How could one think of taking the Ito differntial of an expectation or measure theortic integral?
In particular, I know how an Ito process $D_t$ evolves ($dD_t = \mu dt + \sigma dW_t$) and that it equals an expectation of some variable, $x$, at time $t$. I would like to take the Ito differential and equate coefficients.

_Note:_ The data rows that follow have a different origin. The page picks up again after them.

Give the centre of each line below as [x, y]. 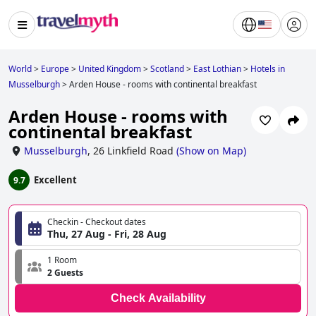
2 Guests [65, 273]
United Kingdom [110, 69]
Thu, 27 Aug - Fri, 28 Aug [107, 234]
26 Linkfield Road [133, 151]
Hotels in [268, 69]
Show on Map [211, 151]
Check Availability [158, 298]
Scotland [167, 69]

So, how could one think about this ito differential:
$ d\mathbb{E}^{G_t}[x] = d\left(\int x dG_t(x) \right) $
I hope this is right! If anyone happens along later, please let me know if I'm on the right track.
References:
Da Prato, et. al., "Stochastic Equations in Infinite Dimensions" Carmona, et. al., "Interest Rate Models: an Infinite Dimensional Stochastic Analysis Perspective"
The above expression can be rewritten (assuming $G_t(x)$ admits a density) as $$ \begin{align*} d\mathbb{E}^{G_t}[x] &= d\left(\int x dG_t(x) \right) \\ &= d\left(\int x g_t(x)d(x) \right) \\ &= dF(g_t)\\ \end{align*} \\ $$ where $F(g_t)$ is a functional from the space of probability measures to $\mathbb{R}$.
Suppose that the dynamics of the stochastic distribution $g_t(x)$ are known, such that $$ \begin{align*} g_t(x) = g_0(x) + \int_0^t \phi_s(x)ds + \int_0^t \Phi_s(x) dW_s(x) \end{align*} $$
The following definition of an Ito's lemma on such functionals can be used to calculate the differential (see theorem 4.32 from Da Prato. Also, I maintain their notation here because it is more concise.): $$ \begin{align*} F(t, X(t)) &= F(0, X(0)) + \int_0^t \langle F_x(s, X(s), \Phi(s)dW(s) \rangle +\\ &\int_0^t \left \lbrace F_t(s, X(s)) + \langle F_x(s, X(s), \phi(s) + \frac{1}{2}\text{Tr}[F_{xx}(s, X(s))(\Phi(s)Q^{1/2})(\Phi(s)Q^{1/2})^*]\rangle \right \rbrace ds \end{align*} $$ What's left to do in my answer is define the derivative of $F(g_t)$, but this should simply be a functional derivative.